(Stored items)

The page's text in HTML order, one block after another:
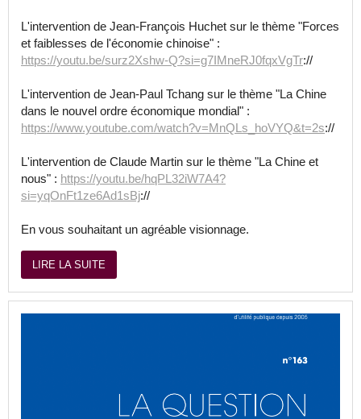
L'intervention de Jean-François Huchet sur le thème "Forces
et faiblesses de l'économie chinoise" :
https://youtu.be/surz2Xshw-Q?si=g7IMneRJ0fqxVgTr://
L'intervention de Jean-Paul Tchang sur le thème "La Chine
dans le nouvel ordre économique mondial" :
https://www.youtube.com/watch?v=MnQLs_hoVYQ&t=2s://
L'intervention de Claude Martin sur le thème "La Chine et
nous" : https://youtu.be/hqPL32iW7A4?
si=yqOnFt1ze6Ad1sBj://
En vous souhaitant un agréable visionnage.
LIRE LA SUITE
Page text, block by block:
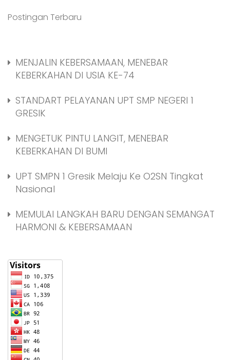
Postingan Terbaru
MENJALIN KEBERSAMAAN, MENEBAR
KEBERKAHAN DI USIA KE-74
STANDART PELAYANAN UPT SMP NEGERI 1
GRESIK
MENGETUK PINTU LANGIT, MENEBAR
KEBERKAHAN DI BUMI
UPT SMPN 1 Gresik Melaju Ke O2SN Tingkat
Nasional
MEMULAI LANGKAH BARU DENGAN SEMANGAT
HARMONI & KEBERSAMAAN
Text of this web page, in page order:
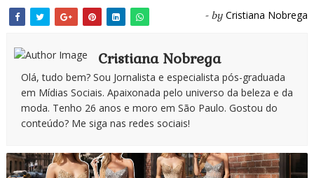
- by Cristiana Nobrega
Cristiana Nobrega
Olá, tudo bem? Sou Jornalista e especialista pós-graduada
em Mídias Sociais. Apaixonada pelo universo da beleza e da
moda. Tenho 26 anos e moro em São Paulo. Gostou do
conteúdo? Me siga nas redes sociais!
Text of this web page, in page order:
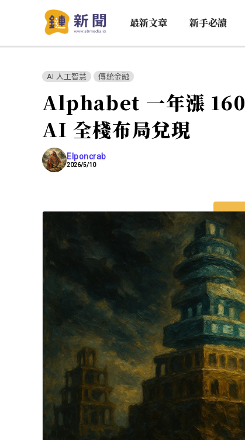
最新文章 新手必讀
AI 人工智慧 傳統金融
Alphabet 一年漲
AI 全棧布局兌現
Elponcrab
2026/5/10
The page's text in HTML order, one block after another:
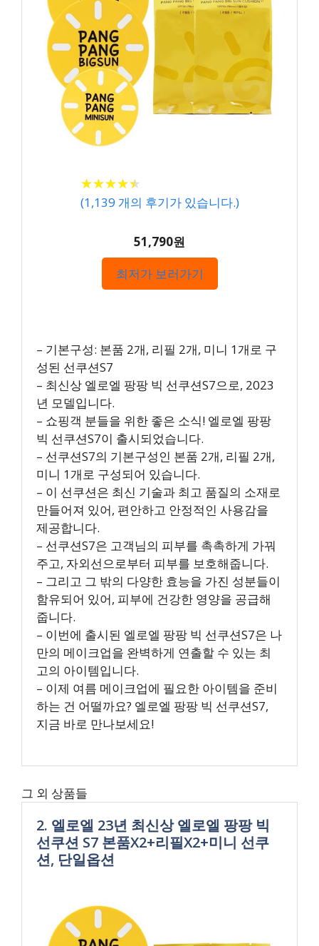
★★★★★
★★★★★
(1,139 개의 후기가 있습니다.)
51,790원
최저가 보러가기
– 기본구성: 본품 2개, 리필 2개, 미니 1개로 구
성된 선쿠션S7
– 최신상 엘로엘 팡팡 빅 선쿠션S7으로, 2023
년 모델입니다.
– 쇼핑객 분들을 위한 좋은 소식! 엘로엘 팡팡
빅 선쿠션S7이 출시되었습니다.
– 선쿠션S7의 기본구성인 본품 2개, 리필 2개,
미니 1개로 구성되어 있습니다.
– 이 선쿠션은 최신 기술과 최고 품질의 소재로
만들어져 있어, 편안하고 안정적인 사용감을
제공합니다.
– 선쿠션S7은 고객님의 피부를 촉촉하게 가꿔
주고, 자외선으로부터 피부를 보호해줍니다.
– 그리고 그 밖의 다양한 효능을 가진 성분들이
함유되어 있어, 피부에 건강한 영양을 공급해
줍니다.
– 이번에 출시된 엘로엘 팡팡 빅 선쿠션S7은 나
만의 메이크업을 완벽하게 연출할 수 있는 최
고의 아이템입니다.
– 이제 여름 메이크업에 필요한 아이템을 준비
하는 건 어떨까요? 엘로엘 팡팡 빅 선쿠션S7,
지금 바로 만나보세요!
그 외 상품들
2. 엘로엘 23년 최신상 엘로엘 팡팡 빅
선쿠션 S7 본품X2+리필X2+미니 선쿠
션, 단일옵션
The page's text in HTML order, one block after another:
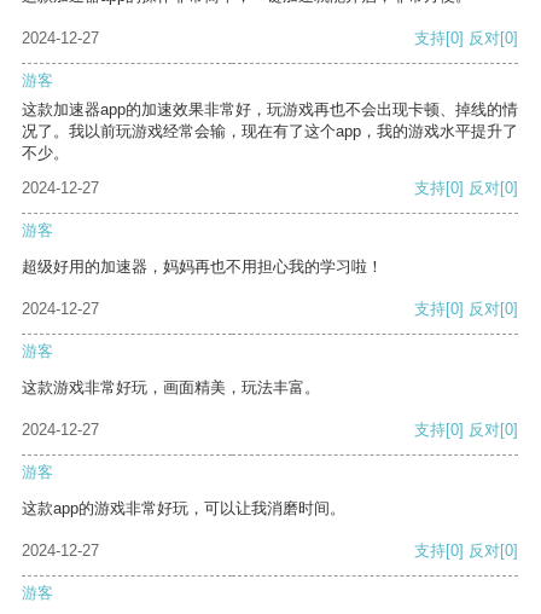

> Assigned task
Print the data above verbatim from the first line through the line holding "https://www.youtube.com/watch?v=MnQLs_hoVYQ&t=2s://", leaving every picture out.

> Written reply
The page's text in HTML order, one block after another:
L'intervention de Jean-François Huchet sur le thème "Forces
et faiblesses de l'économie chinoise" :
https://youtu.be/surz2Xshw-Q?si=g7IMneRJ0fqxVgTr://
L'intervention de Jean-Paul Tchang sur le thème "La Chine
dans le nouvel ordre économique mondial" :
https://www.youtube.com/watch?v=MnQLs_hoVYQ&t=2s://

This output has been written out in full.